We’re all familiar with top, a real-time system monitor. Some prefer htop and previously I mentioned iotop for disk read/write monitoring. Lets looks at another popular tool for Linux server performance analysis: atop.
Advantages of atop
Atop is a ASCII full-screen performance monitor which can log and report the activity of all server processes. One feature I really like is that atop will stay active in the background for long-term server analysis (up to 28 days by default). Other advantages include:
- Shows resource usage of ALL processes, even those that are closed/completed.
- Monitors threads within processes & ignores processes that are unused.
- Accumulates resource usage for all processes and users with the same name.
- Highlights critical resources using colors (red).
- Will add or remove columns as the size of the display window changes.
- Includes disk I/O and network utilization.
- Uses netatop kernel module to monitor TCP & UDP and network bandwidth.
Once atop is launched, by default it will show system activity for CPU, memory, swap, disks and network in 10 second intervals. In addition, for each process and thread you can analyse CPU utilization, memory consumption, disk I/O, priority, username, state, and even exit codes.
Install atop on RHEL/CentOS/Fedora Linux
First install and enable EPEL (Extra Packages for Enterprise Linux) repo. See: RedHat solution #308983.
yum install atop
Install atop on Debian/Ubuntu Linux
apt-get install atop
Once installed on any distro, you can launch it similar to top using:
atop
Guide on using atop system & process Monitor
A good place to start would be to read the man pages:
man atop
Other useful commands:
Launch with average-per-second total values:
atop -1
Launch with active processes only:
atop -a
Launch with command line per process
atop -c
Launch with disk info
atop -d
Launch with memory info
atop -m
Launch with network info
atop -n
Launch with scheduling info
atop -s
Launch with various info (ppid, user, time)
atop -v
Launch with individual threads
atop -y
Once atop is running, press the following shortcut keys to sort processes:
- a – sort in order of most active resource.
- c – revert to sorting by cpu consumption (default).
- d – sort in order of disk activity.
- m – sort in order of memory usage
- n – sort in order of network activity
Guide to reading atop reports/logs
By default after install the atop daemon writes snapshots to a compressed log file (eg. /var/log/atop/atop_20140813).
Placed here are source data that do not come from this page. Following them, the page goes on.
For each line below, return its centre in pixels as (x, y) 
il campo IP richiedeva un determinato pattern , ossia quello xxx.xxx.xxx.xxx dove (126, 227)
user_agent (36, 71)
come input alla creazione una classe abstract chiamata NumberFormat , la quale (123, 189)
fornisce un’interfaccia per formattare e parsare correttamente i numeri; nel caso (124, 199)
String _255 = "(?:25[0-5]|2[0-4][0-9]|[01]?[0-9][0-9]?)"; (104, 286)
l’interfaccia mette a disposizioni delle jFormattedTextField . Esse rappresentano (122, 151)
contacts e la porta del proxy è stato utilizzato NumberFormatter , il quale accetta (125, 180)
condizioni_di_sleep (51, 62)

These log files can be read using:
atop -r /full/path/to/atop/log/file
Once you open a log file (eg. atop -r /var/log/atop/atop_20140813) then use t to go forward in 10 minute intervals and T to go back. You can analyse specific times by pressing b then entering the time. The above shortcut keys also work in this mode… a, c, d, m,n.
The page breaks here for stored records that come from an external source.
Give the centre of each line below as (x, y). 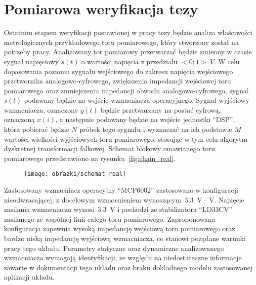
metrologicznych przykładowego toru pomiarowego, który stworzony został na (121, 42)
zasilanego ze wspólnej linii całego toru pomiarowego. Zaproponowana (110, 219)
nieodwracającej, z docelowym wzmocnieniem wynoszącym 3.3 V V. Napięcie (124, 199)
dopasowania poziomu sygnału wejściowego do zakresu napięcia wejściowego (119, 71)
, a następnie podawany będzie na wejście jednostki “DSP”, (145, 119)
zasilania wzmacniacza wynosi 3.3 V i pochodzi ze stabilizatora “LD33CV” (118, 209)
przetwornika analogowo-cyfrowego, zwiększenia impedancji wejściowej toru (118, 81)
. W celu (227, 61)

You can use shortcuts with atopsar. For example, using the flag “-c 30 5” with atopsar will generate a report for current CPU utilization for 5 minutes (ten times with intervals of 30 seconds):
atopsar -c 30 5
Using the flag -A with return all available reports.
atopsar -A
But you can limit this to a specific time window using beginning “-b” and end “-e” flags:
atopsar -A -b 11:00 -e 11:15
atop: http://www.atoptool.nl/
Other popular command line Linux server performance analysis tools
top, htop, nmon, net-tools, iptraf, collectl, glances, iostat and vmstat.